One way to improve the bet is to tap into 'glass which is much thicker than the nut would be.
Drilling and tapping thickened epoxy works fine...if the thickener is touted as structural. If the thickener is for making fairing compound, not so good.
Sheet metal screws into polyester/'glass is, of course, commonly done. Sheet metal screws into a hole in polyester/'glass, patched with epoxy/structural filler would be OK for stuff you're not betting your life on. The hole would have to be clean and you'd have to know you'd gotten a decent, complete fill. Care needs to be taken with the size of the pilot drill; screwing into shattered filler or incomplete engagement of threads is undesirable.

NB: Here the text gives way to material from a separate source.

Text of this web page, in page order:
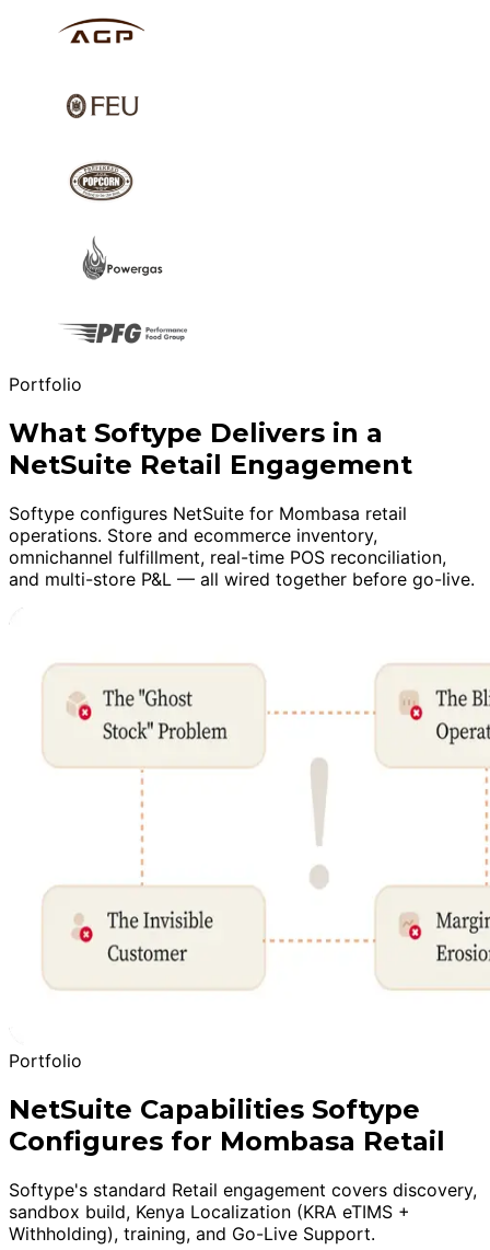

Wood screws, I think, would be pretty undesirable for the purpose since they're tapered and they'd tend simply to drill out the hole.
Just for fun, here's a pic of the treble end of the registers of the Italian harpsichord I built in 1972 (one jack was removed for the pic). You can see the tops of the jacks, the tops of the tongues, plectra, felt damper, and a band of polyester resin that was poured into a groove in the stock before the jacks were cut apart. The adjusting screws (#4-40) for the jack's tongues threaded into holes drilled and tapped through the Walnut jack and polyester resin.
I've drilled and tapped a fair amount of 'glass over the years, as small as the #4-40, through #8-32, #10-24, 1/4-20, 5/16-18, 3/8-16 - nothing larger, yet.